The concept is a social experiment in which women are asked to describe their physical appearance while a sketch artist (who hasn’t seen them) draws them. Then a person who has recently met them is asked to describe them, and the sketch artist draws that description. The two drawings are compared and invariably the stranger’s description of the women’s appearance is more “beautiful”. The message? That we are more critical of ourselves than others are.

This video has resonated with a lot of people, and I have to admit that it touched me the first time I saw it. There are critics of the campaign as well, such as this blogger who argues that the message that the video is sending isn’t as wholesome as it appears. These women are judging themselves and being judged based solely on their physical appearance, and the definition of beauty that this video promotes is a narrow one (thin, white, blue eyes).

I completely agree with the criticisms of the advertisement. But in spite of that, I think that there is a broader message that we can take away from it.
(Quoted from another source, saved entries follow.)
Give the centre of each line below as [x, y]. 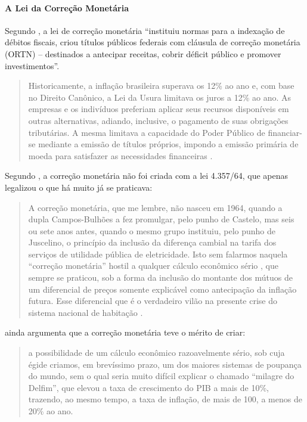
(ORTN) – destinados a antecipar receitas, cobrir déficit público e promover [143, 53]
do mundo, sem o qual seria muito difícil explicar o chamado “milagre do [161, 376]
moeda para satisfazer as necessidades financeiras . [120, 155]
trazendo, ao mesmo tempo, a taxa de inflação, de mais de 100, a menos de [165, 399]
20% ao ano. [51, 411]
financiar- [285, 132]
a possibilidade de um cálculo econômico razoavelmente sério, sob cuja [156, 353]
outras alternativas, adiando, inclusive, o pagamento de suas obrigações [158, 120]

We’re critical about more than just our physical appearance. We frame characteristics about ourselves in certain ways, ways that are not always flattering. I can’t even count the number of people I know who admittedly call themselves stupid, annoying, talentless, unlovable…and on and on. What would a social experiment look like where men and women were asked to describe their personalities, and then people who knew them do the same? I would wager that we would still be harsher critics of ourselves. It doesn’t matter what aspect of ourselves we’re labelling, the truth is that we’re hard on ourselves. This advertisement focused on physical beauty, but when we watch it we know that our self-condemnation doesn’t end there. And I think that is the message that’s resonating with people.

I wish that the Dove campaign had included non-physical traits as part of its experiment. Instead of turning people off by focusing on a confining standard of beauty, it could have really opened people up to looking inside themselves and questioning the stories that we tell ourselves about who we are. The campaign is imperfect, but it still begs the question: how do you describe yourself?